In Robo Rally, you play robots racing in a factory. There are conveyor belts, gears, lasers, push walls, deadly pits and other obstacles. I don't know if there is an official name for this genre or mechanic, but this is a plan-and-execute* game. In the first phase, everybody builds a program of 5 actions (moves, rotations, etc.) and places them face down in order of execution. Once programming is done, these cannot be changed. Then, you flip each register one at a time, execute around the table, then the next register, execute around the table, and so on. In order, everybody does their #1 action, then their #2 action, until the round is done. The kink being, if you run into each other, you push, and now your opponent is executing a program based on a different position than they intended.
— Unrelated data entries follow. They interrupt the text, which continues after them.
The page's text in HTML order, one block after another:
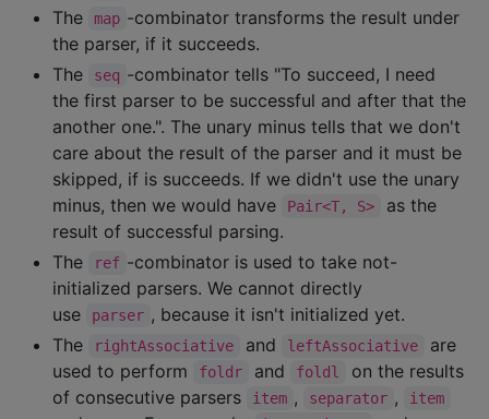
The
map -combinator transforms the result under
the parser, if it succeeds.
The
seq -combinator tells "To succeed, I need
the first parser to be successful and after that the
another one.". The unary minus tells that we don't
care about the result of the parser and it must be
skipped, if is succeeds. If we didn't use the unary
minus, then we would have
Pair<T, S>
as the
result of successful parsing.
The
ref -combinator is used to take not-
initialized parsers. We cannot directly
use
parser , because it isn't initialized yet.
The
rightAssociative and leftAssociative
are
used to perform
foldr and foldl
on the results
of consecutive parsers
item , separator , item
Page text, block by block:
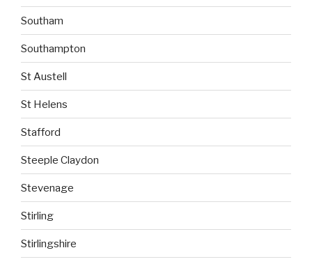
Southam
Southampton
St Austell
St Helens
Stafford
Steeple Claydon
Stevenage
Stirling
Stirlingshire
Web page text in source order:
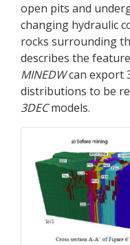
open pits and
changing hydraulic
rocks surrounding
describes the
MINEDWcan export
distributions to be
3DECmodels.

Hell promptly breaks loose. So over and again, the game is about making a plan and that plan going very poorly. There's more to it: upgrades you can install to give you special abilities, weapons that fire every register, damage cards that can "lock" your program registers that you then have to try to program around (or incorporate into). It's just a hell of a lot of fun. It's also long. Our beginner 2-checkpoint race took just over 2 hours, and that's after having learned the game to the point that we can start racing right away once set up is done. I can't even imagine how long one of the expert courses take.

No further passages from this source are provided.